The collapse of the deal is a bigger setback for Zee, one of India’s best known TV networks that started in 1992 but has seen its business struggle over the years. Its shares have fallen 27% since the merger was called off.
Shriram Subramanian, founder of proxy advisory firm InGovern which advocates for investor rights, said mutual funds and other investors who own 96% of Zee remain clueless as to why the merger collapsed, as the company has not disclosed any details. “Investors deserve to know what went on behind scenes,” he said.
Emails show there was a face-off between Sony and Zee about four Russian subsidiaries that dealt in content creation and distribution, as the merger agreement had stipulated no dealings with entities based in countries under U.S. sanctions. Russia is under Western sanctions for the Ukraine war.
In a Jan. 5 email, Erik Moreno, executive vice president for corporate development and M&A at Sony Pictures Entertainment said Zee had not ended ties with the Russian entities even though it was “absolutely critical”, and the merged entity “would under no circumstances inherit the Russian entities”.
Zee’s counsel Venkatachalam responded by saying the divestment process had not been completed due to changing regulations in Russia and alternate structures were being explored, even though the business of those entities “was shut down in December 2022”, emails showed.
Reuters on Monday reported Sony’s confidential termination notice which showed it accused Zee of also not meeting certain financial terms including required cash reserves. Zee denies those allegations.
The emails show another key sticking point was Zee’s 2022 decision to enter into a $1.4 billion deal with Disney to purchase certain TV cricket rights for India.
Sony said Zee had decided to furnish a bank guarantee and a deposit totaling $406 million for that deal. And Zee’s bid to take debt for the deal, which was “without prior written consent” of Sony, took the Indian firm’s total debt to more than $451 million – above the merger agreement threshold.
Moreno wrote said in the Jan. 5 email that Sony had several times “raised our concerns and reservations in relation to the (Disney) alliance agreement … including, in respect of the consideration agreed to be paid”.

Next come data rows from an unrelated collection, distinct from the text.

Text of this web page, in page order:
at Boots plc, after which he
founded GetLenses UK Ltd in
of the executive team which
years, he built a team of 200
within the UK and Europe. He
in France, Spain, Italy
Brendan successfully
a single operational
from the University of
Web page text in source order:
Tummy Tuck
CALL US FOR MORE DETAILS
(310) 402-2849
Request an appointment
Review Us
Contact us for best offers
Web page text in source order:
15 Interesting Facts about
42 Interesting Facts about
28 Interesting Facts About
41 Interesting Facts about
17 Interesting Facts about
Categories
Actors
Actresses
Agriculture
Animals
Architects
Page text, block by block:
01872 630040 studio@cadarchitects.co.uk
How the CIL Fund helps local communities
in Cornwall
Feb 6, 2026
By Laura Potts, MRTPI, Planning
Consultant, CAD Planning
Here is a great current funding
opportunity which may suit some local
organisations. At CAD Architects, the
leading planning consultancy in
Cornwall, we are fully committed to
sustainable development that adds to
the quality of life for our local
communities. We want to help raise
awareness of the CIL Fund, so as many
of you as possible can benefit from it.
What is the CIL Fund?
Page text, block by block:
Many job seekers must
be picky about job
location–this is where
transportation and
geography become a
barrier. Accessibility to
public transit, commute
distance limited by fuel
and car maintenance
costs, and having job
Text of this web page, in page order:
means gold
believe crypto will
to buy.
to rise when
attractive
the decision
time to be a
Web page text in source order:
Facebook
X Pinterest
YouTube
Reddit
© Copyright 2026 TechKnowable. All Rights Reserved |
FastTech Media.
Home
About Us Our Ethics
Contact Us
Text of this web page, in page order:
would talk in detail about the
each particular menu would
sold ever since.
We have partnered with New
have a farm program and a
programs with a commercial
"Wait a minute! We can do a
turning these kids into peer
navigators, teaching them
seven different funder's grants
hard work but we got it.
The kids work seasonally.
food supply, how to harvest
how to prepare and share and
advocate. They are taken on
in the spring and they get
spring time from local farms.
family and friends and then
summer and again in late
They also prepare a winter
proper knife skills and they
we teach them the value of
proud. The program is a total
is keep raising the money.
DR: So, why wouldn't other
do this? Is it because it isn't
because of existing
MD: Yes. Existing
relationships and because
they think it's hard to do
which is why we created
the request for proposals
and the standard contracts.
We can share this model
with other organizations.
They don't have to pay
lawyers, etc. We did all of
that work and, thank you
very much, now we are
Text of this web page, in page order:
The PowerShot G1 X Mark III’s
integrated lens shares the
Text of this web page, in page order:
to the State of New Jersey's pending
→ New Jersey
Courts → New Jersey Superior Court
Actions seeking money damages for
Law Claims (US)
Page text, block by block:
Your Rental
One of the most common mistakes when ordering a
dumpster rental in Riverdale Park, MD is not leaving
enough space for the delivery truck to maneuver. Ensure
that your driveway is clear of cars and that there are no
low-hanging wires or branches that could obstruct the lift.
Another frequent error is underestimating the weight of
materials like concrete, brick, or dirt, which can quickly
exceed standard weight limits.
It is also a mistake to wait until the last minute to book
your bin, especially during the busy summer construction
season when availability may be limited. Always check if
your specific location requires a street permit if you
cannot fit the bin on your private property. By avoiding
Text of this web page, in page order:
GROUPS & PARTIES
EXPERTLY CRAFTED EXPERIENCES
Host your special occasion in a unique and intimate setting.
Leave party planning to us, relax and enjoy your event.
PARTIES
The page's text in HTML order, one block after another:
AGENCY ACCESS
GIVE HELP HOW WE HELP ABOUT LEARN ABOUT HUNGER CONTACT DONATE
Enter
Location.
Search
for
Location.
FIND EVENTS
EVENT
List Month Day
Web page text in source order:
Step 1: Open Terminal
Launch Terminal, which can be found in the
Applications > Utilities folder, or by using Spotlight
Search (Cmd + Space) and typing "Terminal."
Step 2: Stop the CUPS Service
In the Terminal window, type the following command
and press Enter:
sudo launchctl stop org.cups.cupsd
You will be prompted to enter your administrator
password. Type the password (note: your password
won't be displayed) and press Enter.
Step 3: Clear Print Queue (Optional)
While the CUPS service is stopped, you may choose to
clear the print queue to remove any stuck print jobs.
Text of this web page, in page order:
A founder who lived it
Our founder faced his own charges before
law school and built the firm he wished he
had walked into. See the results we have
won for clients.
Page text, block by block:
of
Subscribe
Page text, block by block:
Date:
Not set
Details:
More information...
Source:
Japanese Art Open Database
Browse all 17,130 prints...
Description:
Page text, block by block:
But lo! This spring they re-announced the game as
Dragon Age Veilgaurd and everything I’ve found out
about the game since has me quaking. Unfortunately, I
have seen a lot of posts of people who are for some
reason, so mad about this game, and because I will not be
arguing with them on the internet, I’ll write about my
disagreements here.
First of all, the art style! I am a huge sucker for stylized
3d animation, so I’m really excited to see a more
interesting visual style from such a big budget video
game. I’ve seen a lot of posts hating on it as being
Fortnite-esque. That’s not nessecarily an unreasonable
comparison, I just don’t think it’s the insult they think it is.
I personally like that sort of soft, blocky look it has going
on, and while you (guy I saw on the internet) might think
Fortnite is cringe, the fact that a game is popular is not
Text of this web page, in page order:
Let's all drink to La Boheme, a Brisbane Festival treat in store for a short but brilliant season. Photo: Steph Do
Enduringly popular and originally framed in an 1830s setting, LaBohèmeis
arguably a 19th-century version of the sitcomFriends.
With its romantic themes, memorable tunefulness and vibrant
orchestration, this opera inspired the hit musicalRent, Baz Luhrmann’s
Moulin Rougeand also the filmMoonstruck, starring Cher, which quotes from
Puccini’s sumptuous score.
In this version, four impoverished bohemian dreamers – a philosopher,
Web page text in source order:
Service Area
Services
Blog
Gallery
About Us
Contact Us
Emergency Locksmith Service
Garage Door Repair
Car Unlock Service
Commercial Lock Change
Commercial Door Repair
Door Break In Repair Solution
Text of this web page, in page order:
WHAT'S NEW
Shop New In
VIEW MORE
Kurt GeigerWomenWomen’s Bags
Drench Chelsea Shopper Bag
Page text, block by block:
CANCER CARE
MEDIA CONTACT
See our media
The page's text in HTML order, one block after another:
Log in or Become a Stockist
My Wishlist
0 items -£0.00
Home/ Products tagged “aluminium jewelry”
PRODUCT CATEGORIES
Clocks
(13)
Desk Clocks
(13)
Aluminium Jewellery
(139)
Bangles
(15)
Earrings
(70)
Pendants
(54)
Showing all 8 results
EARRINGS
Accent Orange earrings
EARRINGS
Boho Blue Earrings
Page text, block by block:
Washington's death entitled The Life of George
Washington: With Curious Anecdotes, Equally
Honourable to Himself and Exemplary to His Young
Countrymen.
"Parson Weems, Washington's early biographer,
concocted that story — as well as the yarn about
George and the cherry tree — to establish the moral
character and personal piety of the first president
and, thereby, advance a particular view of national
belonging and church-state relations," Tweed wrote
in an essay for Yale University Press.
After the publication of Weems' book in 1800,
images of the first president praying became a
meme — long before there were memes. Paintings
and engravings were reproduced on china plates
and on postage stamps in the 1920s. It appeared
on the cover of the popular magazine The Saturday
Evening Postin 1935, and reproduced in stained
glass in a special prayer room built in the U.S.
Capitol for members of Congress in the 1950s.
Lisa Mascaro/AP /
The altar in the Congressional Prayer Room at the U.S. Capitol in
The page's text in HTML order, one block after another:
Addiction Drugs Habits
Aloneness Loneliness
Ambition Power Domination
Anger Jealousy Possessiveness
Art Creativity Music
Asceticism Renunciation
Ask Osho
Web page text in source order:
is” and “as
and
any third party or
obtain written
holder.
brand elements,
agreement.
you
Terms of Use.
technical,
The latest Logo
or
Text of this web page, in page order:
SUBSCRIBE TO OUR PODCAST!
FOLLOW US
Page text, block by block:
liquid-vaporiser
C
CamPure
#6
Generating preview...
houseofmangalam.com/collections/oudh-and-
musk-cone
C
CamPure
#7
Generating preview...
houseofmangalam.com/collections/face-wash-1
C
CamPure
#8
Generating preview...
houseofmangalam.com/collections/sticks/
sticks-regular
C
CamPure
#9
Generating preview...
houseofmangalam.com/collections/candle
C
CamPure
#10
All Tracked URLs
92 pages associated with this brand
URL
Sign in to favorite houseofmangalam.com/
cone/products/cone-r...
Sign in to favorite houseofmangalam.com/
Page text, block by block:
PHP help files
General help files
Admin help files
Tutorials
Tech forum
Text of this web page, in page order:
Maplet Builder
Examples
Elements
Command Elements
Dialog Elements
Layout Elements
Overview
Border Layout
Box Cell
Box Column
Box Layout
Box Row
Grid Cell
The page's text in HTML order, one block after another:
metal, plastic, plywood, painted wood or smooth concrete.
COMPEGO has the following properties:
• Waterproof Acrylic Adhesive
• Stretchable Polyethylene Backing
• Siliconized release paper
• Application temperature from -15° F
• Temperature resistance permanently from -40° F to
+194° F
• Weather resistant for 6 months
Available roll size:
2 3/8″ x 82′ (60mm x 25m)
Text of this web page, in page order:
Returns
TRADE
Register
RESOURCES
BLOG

In response, Zee legal executive said that Sony’s allegations were raised too late, and were “reprehensible and unfortunate”. The cricket deal violated no merger conditions as the two sides wanted to encourage Zee’s expansion into sports, it argued in the emails.
Reuters has reported that Zee has decided to terminate its cricket deal with Disney due to lack of funds.
Aside from the Disney deal, Sony accused Zee of several other merger agreement breaches, the emails show, including launching a new channel in South Africa during talks and granting a $3.3 million loan to an affiliate in India without specifying repayment term.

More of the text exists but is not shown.